Mapping and understanding these patterns is essential for urban air mobility.
Meet the drone team
Many surveyors and GIS professionals work alone or in pairs. The Embry-Riddle group had the advantage of numbers. The presence of two-dozen students meant that there were plenty of eyes on the UAVs at all times, and the group covered enough ground that all interested team members were able to take a turn at flying.
Preserving culture with drone mapping
In addition to mapping urban flow, under the guidance of Dr. Dan Macchiarella, the group mapped buildings of historical or cultural interest in association with Cultural Heritage without Borders. CHWB is a non-governmental organisation dedicated to preserving cultural heritage. In some cases, their mission extends to digital presentation, as they believe everyone has the right to access cultural heritage.
The cultural heritage projects included The Church of the Black Madonna in Vitina-Letnica, where it is said that Mother Teresa found her calling.
Getting results
The datasets were wildly different in size. The group mapped some individual buildings, collecting less than a hundred photos. In contrast, the largest area covered was 400 acres (1.6 square km), which was captured in 1,500 images.

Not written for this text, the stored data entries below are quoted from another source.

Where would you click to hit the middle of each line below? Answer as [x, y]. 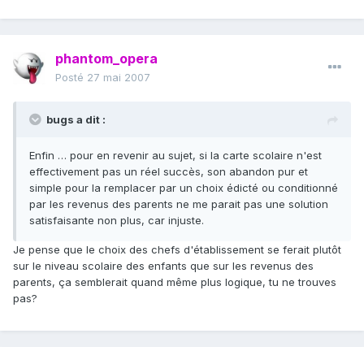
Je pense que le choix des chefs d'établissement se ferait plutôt [177, 250]
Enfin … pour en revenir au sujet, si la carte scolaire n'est [175, 156]
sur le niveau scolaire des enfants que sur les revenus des [163, 266]
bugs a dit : [76, 120]
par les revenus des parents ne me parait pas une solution [179, 204]
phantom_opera [106, 59]
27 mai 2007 [119, 78]
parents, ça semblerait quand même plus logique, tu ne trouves [175, 282]
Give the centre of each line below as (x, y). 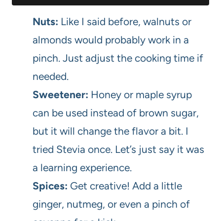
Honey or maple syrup (140, 95)
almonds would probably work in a (111, 40)
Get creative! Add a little (125, 186)
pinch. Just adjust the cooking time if (118, 58)
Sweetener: (60, 95)
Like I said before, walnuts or (125, 22)
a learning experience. (82, 168)
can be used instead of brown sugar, (116, 113)
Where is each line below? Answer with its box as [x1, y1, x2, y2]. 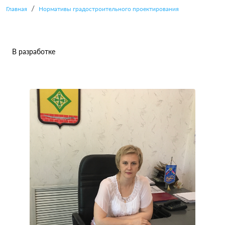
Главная [6, 5, 27, 13]
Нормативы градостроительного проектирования [39, 5, 179, 13]
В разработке [12, 47, 55, 56]
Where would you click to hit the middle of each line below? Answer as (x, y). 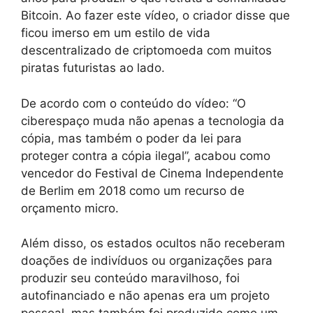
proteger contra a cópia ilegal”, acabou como (146, 155)
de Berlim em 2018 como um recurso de (133, 190)
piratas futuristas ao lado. (93, 68)
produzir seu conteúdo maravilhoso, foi (130, 278)
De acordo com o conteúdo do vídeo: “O (133, 103)
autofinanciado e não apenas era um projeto (145, 296)
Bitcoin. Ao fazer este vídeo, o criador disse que (155, 15)
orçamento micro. (70, 208)
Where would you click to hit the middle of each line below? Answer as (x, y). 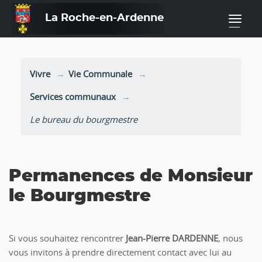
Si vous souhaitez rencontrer (66, 238)
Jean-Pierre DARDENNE (171, 238)
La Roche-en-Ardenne (104, 18)
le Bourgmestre (80, 196)
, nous (230, 238)
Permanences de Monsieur (131, 176)
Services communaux (73, 96)
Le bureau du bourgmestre (83, 119)
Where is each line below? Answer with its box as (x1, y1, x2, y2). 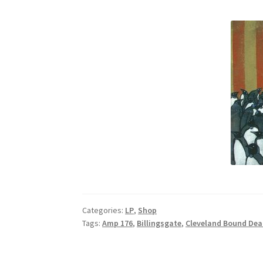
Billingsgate (137, 217, 182, 228)
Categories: (82, 204, 126, 215)
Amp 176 (102, 217, 133, 228)
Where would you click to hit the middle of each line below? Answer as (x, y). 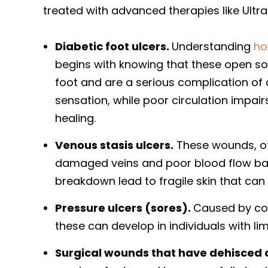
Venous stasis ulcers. (114, 145)
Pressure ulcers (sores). (124, 208)
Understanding (213, 46)
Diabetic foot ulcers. (113, 46)
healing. (77, 118)
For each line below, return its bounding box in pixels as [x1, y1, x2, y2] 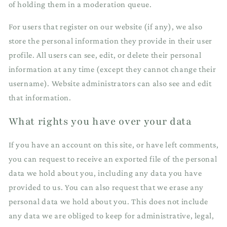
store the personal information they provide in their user [8, 36, 213, 46]
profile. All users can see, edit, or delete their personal [8, 50, 202, 60]
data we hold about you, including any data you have [8, 168, 202, 178]
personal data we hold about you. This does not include [8, 196, 209, 206]
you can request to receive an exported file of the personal [8, 154, 217, 164]
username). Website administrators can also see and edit [8, 79, 212, 89]
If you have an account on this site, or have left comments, [8, 139, 219, 149]
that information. [8, 93, 71, 103]
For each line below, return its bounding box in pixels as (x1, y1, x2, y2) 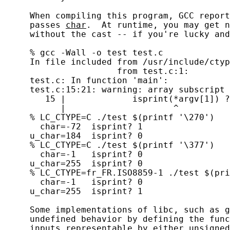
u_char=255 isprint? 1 (4, 186, 143, 196)
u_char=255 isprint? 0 (4, 159, 143, 168)
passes (4, 20, 66, 30)
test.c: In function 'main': (4, 75, 168, 85)
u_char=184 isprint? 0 (4, 131, 143, 141)
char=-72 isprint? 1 (4, 122, 143, 131)
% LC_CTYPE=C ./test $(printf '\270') (4, 112, 215, 122)
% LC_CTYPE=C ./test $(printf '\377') (4, 140, 215, 150)
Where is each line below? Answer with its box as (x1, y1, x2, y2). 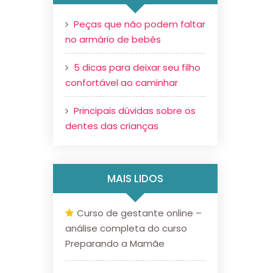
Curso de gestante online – (77, 207, 202, 219)
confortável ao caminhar (65, 76, 178, 89)
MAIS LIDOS (107, 171, 163, 186)
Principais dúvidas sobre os (74, 104, 196, 117)
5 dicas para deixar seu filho (74, 61, 200, 74)
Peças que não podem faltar (74, 18, 205, 30)
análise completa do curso (65, 222, 187, 235)
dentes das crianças (65, 119, 161, 132)
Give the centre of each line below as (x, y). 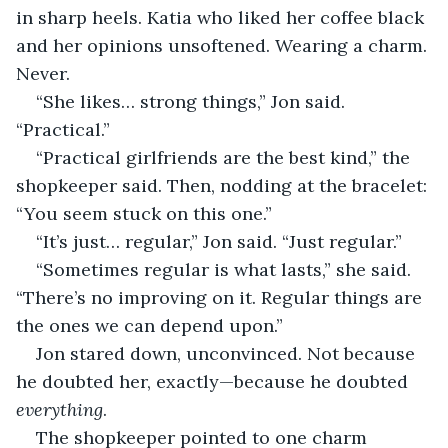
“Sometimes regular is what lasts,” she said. (226, 269)
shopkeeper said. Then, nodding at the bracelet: (224, 185)
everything (59, 409)
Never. (43, 73)
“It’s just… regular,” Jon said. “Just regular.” (219, 241)
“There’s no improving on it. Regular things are (221, 297)
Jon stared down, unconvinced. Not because (228, 353)
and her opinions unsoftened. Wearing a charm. (224, 45)
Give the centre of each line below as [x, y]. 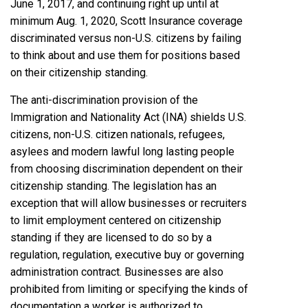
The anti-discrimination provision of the [104, 100]
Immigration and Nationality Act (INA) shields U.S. [128, 117]
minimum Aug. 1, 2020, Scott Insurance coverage [126, 21]
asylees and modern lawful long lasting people [122, 151]
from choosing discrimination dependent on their [126, 168]
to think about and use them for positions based [125, 55]
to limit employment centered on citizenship [116, 220]
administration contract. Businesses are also [117, 272]
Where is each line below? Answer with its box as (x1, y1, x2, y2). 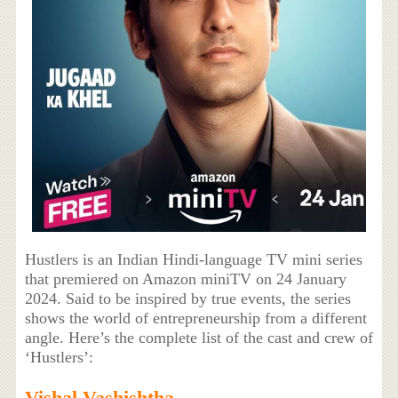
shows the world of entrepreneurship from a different (24, 309, 367, 328)
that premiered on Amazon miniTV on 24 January (24, 270, 346, 289)
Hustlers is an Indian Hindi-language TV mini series (24, 251, 362, 269)
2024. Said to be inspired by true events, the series (24, 290, 351, 308)
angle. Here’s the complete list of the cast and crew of (24, 329, 373, 347)
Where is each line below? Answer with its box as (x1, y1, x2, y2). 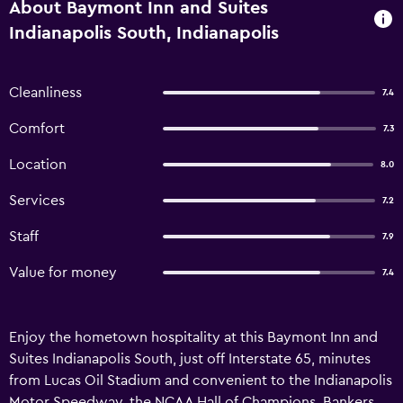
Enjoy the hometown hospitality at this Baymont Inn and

In addition to the RGB and multispectral images, the team worked with a CSV file from the sonic anemometer.Processing the data took as little as one hour for the smallest dataset - and 15 hours for the largest. Most of the projects were smaller, and Wambolt and team were happy with the “Quick processing time.” They also liked that the results were “Easily exportable to others, and able to operate with or without the internet.”
Better than aerial maps
We use road maps to navigate the city streets. But aerial maps won’t be sufficient to map the skies. Roads may remain static for years - even centuries - but the terrain that is the sky changes from moment to moment.
Dr. Adkins explains: “One of the challenges with urban areas is that each city is so different, so it’s hard to make generalisations. But if we can identify problematic areas, then we can investigate those more and identify areas of concern.”
Rather than create a map of every single city around the world, teams like that from Embry-Riddle Aeronautical University hope to create fluid dynamic models of air flow in one specific area. By creating a model of a limited and relatively static area, the formula can be checked and rechecked against various real world conditions before being extrapolated into other cities around the globe. “That will tell us two things,” says Dr. Adkins. “It will tell us how well the model is working and it will help us create better modeling schemes.”
Dr. Adkins continues: “We can take models of different types of cities with different footprints - because of course you can’t observe every single city and its intricacies, but we can make better models.”
“This was the first field campaign of what we hope will be many to come,” says Dr. Adkins. “Now we’re more confident with Pix4Dmapper and the workflow, we want to get up higher, get into more challenging spaces, and see where the science leads.”